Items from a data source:
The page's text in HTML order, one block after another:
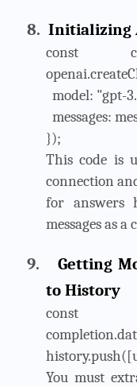
8. Initializing
const
model: "gpt-
messages:
});
This code is
connection
for answers
messages as
9.
Getting
to History
const
You must
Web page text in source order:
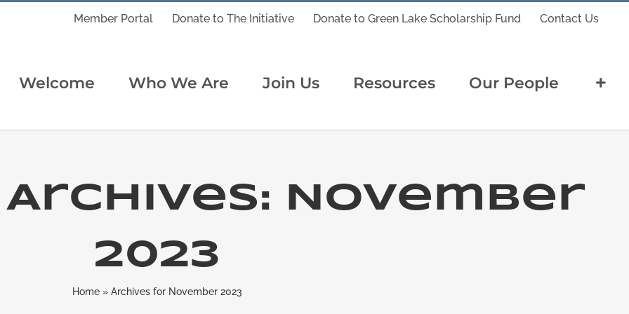
Member Portal Donate to The Initiative Donate to Green Lake Scholarship Fund Contact Us
Welcome Who We Are Join Us Resources Our People
November
2023
Home » Archives for November 2023
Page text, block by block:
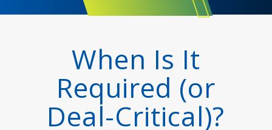
When Is It
Required (or
Deal-Critical)?
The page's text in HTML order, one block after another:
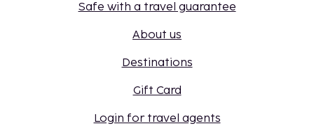
Safe with a travel guarantee
About us
Destinations
Gift Card
Login for travel agents
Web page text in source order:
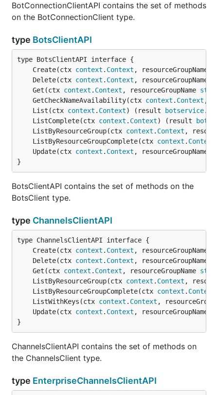
BotConnectionClientAPI contains the set of methods
on the BotConnectionClient type.
type BotsClientAPI
	Create(ctx
context . Context , resourceGroupName
	Delete(ctx
context . Context , resourceGroupName
	Get(ctx
context . Context , resourceGroupName
	GetCheckNameAvailability(ctx
context . Context ,
	List(ctx
context . Context) (result botservice.
	ListComplete(ctx
context . Context) (result
	ListByResourceGroup(ctx
context . Context ,
	ListByResourceGroupComplete(ctx
context . Context
	Update(ctx
context . Context , resourceGroupName
}
BotsClientAPI contains the set of methods on the
BotsClient type.
type ChannelsClientAPI
	Create(ctx
context . Context , resourceGroupName
	Delete(ctx
context . Context , resourceGroupName
	Get(ctx
context . Context , resourceGroupName
	ListByResourceGroup(ctx
context . Context ,
	ListByResourceGroupComplete(ctx
context . Context
	ListWithKeys(ctx
context . Context ,
	Update(ctx
context . Context , resourceGroupName
}
ChannelsClientAPI contains the set of methods on
the ChannelsClient type.
type EnterpriseChannelsClientAPI
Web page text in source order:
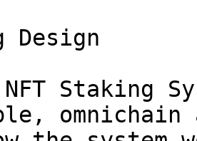
Design
NFT
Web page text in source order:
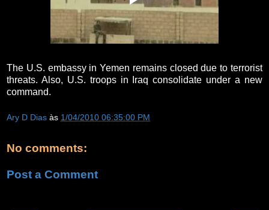
The U.S. embassy in Yemen remains closed due to terrorist
threats. Also, U.S. troops in Iraq consolidate under a new
command.
Ary D Dias às 1/04/2010 06:35:00 PM
No comments:
Post a Comment
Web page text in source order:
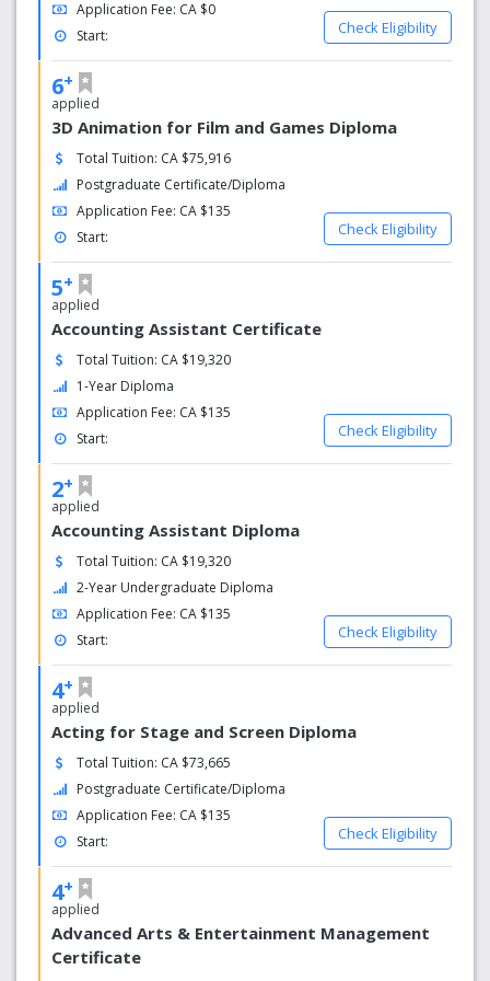
integrated learning experiences in the form of co-op
and work practicum placements.
International opportunities: CapU has partnerships
with educational institutions around the world and
we offer many opportunities to Study
Abroad through semester-long international
exchanges and short-term field schools across 18
countries. With more than 80 countries representing
2,500 international students, CapU has a vibrant,
culturally diverse campus.
Application Fee: CA $0
Start:
Check Eligibility
6+
applied
3D Animation for Film and Games Diploma
Total Tuition: CA $75,916
Postgraduate Certificate/Diploma
Application Fee: CA $135
Start:
Check Eligibility
5+
applied
Accounting Assistant Certificate
Total Tuition: CA $19,320
1-Year Diploma
Application Fee: CA $135
Start:
Check Eligibility
2+
applied
Accounting Assistant Diploma
Total Tuition: CA $19,320
2-Year Undergraduate Diploma
Application Fee: CA $135
Start:
Check Eligibility
4+
applied
Acting for Stage and Screen Diploma
Total Tuition: CA $73,665
Postgraduate Certificate/Diploma
Application Fee: CA $135
Start:
Check Eligibility
4+
applied
Advanced Arts & Entertainment Management
Certificate
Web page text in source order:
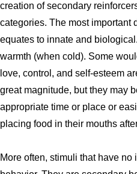
creation of secondary
categories. The most important
equates to innate and
warmth (when cold). Some
love, control, and self-esteem
great magnitude, but they may
appropriate time or place or
placing food in their mouths
More often, stimuli that have
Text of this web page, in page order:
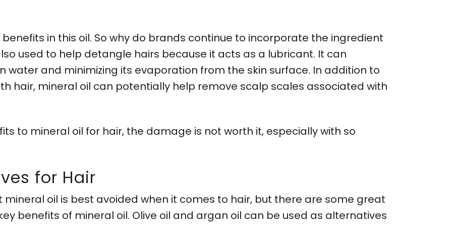
in this oil. So why do brands continue to incorporate the ingredient
used to help detangle hairs because it acts as a lubricant. It can
water and minimizing its evaporation from the skin surface. In addition to
hair, mineral oil can potentially help remove scalp scales associated with
to mineral oil for hair, the damage is not worth it, especially with so
for Hair
oil is best avoided when it comes to hair, but there are some great
benefits of mineral oil. Olive oil and argan oil can be used as alternatives
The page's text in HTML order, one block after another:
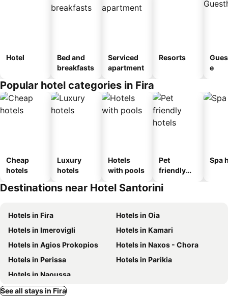
Hotel
Bed and
breakfasts
Serviced
apartment
Resorts
e
Popular hotel categories in Fira
Cheap
hotels
Luxury
hotels
Hotels
with pools
Pet
friendly
Spa
Destinations near Hotel Santorini
Hotels in Fira
Hotels in Oia
Hotels in Imerovigli
Hotels in Kamari
Hotels in Agios Prokopios
Hotels in Naxos - Chora
Hotels in Perissa
Hotels in Parikia
Hotels in Naoussa
See all stays in Fira
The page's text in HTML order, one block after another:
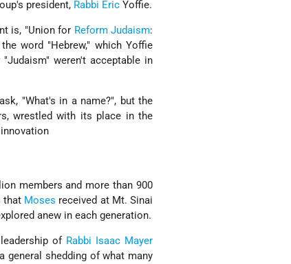
president, Rabbi Eric Yoffie.
is, "Union for Reform Judaism:
word "Hebrew," which Yoffie
weren't acceptable in
"What's in a name?", but the
wrestled with its place in the
members and more than 900
that Moses received at Mt. Sinai
anew in each generation.
of Rabbi Isaac Mayer
general shedding of what many
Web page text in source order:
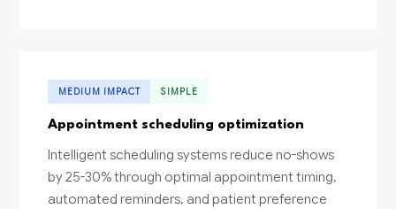
MEDIUM IMPACT SIMPLE
Appointment scheduling optimization
Intelligent scheduling systems reduce no-shows
by 25-30% through optimal appointment timing,
automated reminders, and patient preference
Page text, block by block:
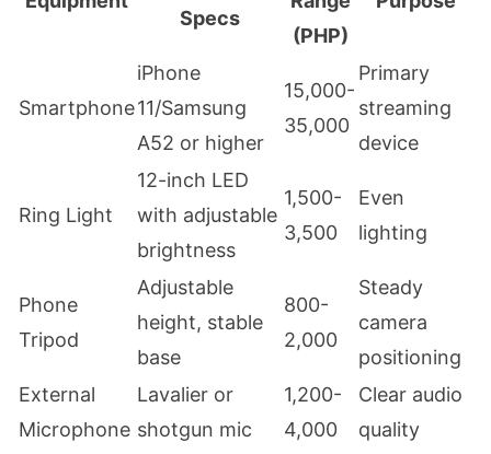
Specs
(PHP)
Smartphone
iPhone
11/Samsung
A52 or higher
15,000-
35,000
Primary
streaming
device
Ring Light
12-inch LED
with adjustable
brightness
1,500-
3,500
Even
lighting
Phone
Tripod
Adjustable
height, stable
base
800-
2,000
Steady
camera
positioning
External
Microphone
Lavalier or
shotgun mic
1,200-
4,000
Clear audio
quality
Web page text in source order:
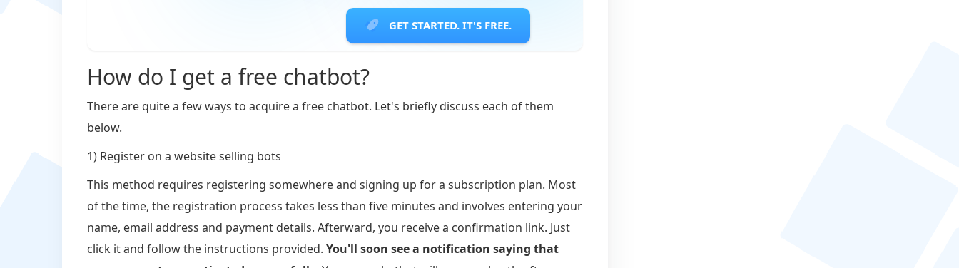
GET STARTED. IT'S FREE.
How do I get a free chatbot?
There are quite a few ways to acquire a free chatbot. Let's briefly discuss each of them
below.
1) Register on a website selling bots
This method requires registering somewhere and signing up for a subscription plan. Most
of the time, the registration process takes less than five minutes and involves entering your
name, email address and payment details. Afterward, you receive a confirmation link. Just
click it and follow the instructions provided. You'll soon see a notification saying that
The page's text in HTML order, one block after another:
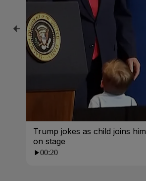
Trump jokes as child joins him
on stage
00:20

To do: Check each line of the entries for "time" and copy those that have it.

Result below:
appropriate time or place or
of the time, the registration process takes less than five minutes and involves entering your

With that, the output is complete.